Day in and day out, we see the needs of students go unmet.

Many underfunded schools need more school nurses, counselors, and psychologists. Or they lack the resources necessary for classroom instruction, special education, remedial support or career and technical education.

All of these unmet needs impact our students, and when we ask “why?” the answer is almost always “funding.”

Some school districts have enough. Too many don’t.

In heartbreaking conversations with colleagues in our neediest school districts, I hear story after story about how their students are in desperate need of academic and mental health supports that are unattainable without more resources.

We didn’t need a commission to tell us this. Teachers like me and the 177,000 Pennsylvania State Education Association (PSEA) members I represent face these challenges every day. We know that our school funding system is broken, inadequate, and inequitable.

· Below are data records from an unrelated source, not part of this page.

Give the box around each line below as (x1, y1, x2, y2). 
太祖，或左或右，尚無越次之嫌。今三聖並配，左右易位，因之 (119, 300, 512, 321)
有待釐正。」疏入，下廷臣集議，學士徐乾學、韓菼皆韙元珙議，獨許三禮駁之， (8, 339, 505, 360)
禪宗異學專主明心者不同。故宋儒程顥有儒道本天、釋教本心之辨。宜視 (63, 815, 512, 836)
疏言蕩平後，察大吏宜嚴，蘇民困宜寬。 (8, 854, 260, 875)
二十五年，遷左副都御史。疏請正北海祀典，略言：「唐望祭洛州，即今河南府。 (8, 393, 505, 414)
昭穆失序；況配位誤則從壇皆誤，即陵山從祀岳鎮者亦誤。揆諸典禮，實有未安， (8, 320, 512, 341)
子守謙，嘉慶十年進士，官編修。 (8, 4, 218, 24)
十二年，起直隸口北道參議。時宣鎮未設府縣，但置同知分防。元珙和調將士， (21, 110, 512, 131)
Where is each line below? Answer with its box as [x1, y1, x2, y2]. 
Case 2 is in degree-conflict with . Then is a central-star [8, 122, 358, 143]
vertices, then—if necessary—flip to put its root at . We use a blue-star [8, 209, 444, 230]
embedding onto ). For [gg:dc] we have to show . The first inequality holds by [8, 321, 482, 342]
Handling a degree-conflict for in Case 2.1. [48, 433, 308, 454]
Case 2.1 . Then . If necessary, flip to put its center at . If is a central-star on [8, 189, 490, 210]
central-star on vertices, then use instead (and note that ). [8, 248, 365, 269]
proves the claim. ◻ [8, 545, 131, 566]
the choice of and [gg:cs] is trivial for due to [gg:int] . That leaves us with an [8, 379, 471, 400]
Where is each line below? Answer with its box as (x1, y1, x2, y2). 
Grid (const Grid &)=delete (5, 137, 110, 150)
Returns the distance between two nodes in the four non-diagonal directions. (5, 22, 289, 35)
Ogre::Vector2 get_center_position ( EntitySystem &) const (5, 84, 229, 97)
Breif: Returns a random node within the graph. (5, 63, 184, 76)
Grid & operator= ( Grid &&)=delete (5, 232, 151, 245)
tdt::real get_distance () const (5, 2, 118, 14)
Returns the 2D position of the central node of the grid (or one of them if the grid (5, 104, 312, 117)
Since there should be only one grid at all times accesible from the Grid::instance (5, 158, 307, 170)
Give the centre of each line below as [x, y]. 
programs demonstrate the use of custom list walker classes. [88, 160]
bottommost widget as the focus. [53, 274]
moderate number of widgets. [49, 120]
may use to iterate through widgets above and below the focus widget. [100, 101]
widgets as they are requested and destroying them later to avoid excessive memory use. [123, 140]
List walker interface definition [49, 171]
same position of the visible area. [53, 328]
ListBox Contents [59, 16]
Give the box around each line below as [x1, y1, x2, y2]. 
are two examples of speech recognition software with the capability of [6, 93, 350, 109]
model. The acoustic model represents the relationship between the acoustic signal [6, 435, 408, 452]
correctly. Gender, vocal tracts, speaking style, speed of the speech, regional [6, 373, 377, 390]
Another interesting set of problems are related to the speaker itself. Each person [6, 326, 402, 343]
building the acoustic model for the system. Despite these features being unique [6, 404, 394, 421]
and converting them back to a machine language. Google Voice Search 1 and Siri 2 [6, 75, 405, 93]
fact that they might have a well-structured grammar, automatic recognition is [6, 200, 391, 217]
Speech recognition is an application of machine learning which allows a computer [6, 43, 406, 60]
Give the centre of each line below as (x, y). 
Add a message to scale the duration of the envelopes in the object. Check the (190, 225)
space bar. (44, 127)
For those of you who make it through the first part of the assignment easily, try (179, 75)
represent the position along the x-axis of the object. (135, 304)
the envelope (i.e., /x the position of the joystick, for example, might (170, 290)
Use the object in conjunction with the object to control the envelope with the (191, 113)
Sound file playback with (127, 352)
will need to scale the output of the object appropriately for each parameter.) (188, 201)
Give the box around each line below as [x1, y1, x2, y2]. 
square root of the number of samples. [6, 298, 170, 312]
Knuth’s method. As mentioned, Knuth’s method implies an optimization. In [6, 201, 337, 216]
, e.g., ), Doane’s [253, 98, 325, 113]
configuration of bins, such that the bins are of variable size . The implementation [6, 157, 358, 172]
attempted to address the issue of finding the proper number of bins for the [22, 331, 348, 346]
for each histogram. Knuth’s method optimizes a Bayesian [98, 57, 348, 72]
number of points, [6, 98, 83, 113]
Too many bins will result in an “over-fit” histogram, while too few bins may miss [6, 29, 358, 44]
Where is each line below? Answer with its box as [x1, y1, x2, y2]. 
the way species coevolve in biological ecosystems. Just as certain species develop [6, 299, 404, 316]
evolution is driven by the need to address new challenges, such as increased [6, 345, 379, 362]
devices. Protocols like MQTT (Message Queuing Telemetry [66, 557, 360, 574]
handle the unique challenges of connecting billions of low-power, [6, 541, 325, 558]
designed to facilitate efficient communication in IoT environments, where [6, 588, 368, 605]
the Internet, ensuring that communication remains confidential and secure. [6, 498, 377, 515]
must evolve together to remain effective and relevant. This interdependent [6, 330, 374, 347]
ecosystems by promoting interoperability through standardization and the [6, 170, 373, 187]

About a year ago, the Commonwealth Court agreed, declaring Pennsylvania’s public school funding system unconstitutional.

The Basic Education Funding Commission was convened in the fall, and the evidence it gathered helped inform a detailed report adopted by a majority of the commission members that provides a foundation for the work that lies ahead.

Gov. Josh Shapiro understands how urgent this crisis is and has included many of the recommendations from the Basic Education Funding Commission’s majority report in his FY 2024-25 state budget proposal. His budget would increase basic education funding by nearly $1.1 billion in the upcoming fiscal year, the first payment in a multiyear process to ensure that our funding system passes constitutional muster.

Seventy-four percent of our school districts currently spend less than the $13,704 per student “adequacy target” that the majority of commission members believe every school district should spend. Gov. Shapiro’s plan would drive additional state funds to those districts so that all of them can eventually reach that target.

Just as important, 34% of school districts levy higher local taxes than they should simply because they have used local revenues to pay for programs, salaries, and supports that state funds should have covered over the years. Gov. Shapiro’s plan would increase their state funding as well.

PSEA has more on Gov. Shapiro’s budget, including an interactive calculator tool to explain the basic education funding proposal, at

This school funding plan requires a significant investment now and in the years to come. That has some lawmakers questioning whether these funding increases are too expensive.

Unfortunately, this is what happens when you defer maintenance on anything — whether it is a building, a bridge, a highway, or a school funding system that supports 1.7 million public school students.

When you delay fixing something that’s broken, the cost goes up. Every time.

Fortunately, the commonwealth’s tax revenues exceed expenditures, and we have a nearly $14 billion surplus. These are the taxpayers’ hard-earned dollars. They shouldn’t be sitting in a bank account in Harrisburg. We should invest this money in our public school students.

Policymakers should take note that this is not optional. The Commonwealth Court has made it clear that the state must act to ensure Pennsylvania’s public school system is constitutional.

There is no political excuse for inaction, no fiscal reason to spend less than the governor proposed, and no legal rationale for delay.

Pennsylvania’s students have waited decades for policymakers to take bold action to address the urgent funding needs in their schools. Now is the time to get this done.

Our students can’t afford to wait another moment.

Aaron Chapin is a Stroudsburg Area middle school teacher and president of the Pennsylvania State Education Association (PSEA). An affiliate of the National Education Association, PSEA represents about 177,000 active and retired educators and school employees, aspiring educators, higher education staff and health care workers in Pennsylvania.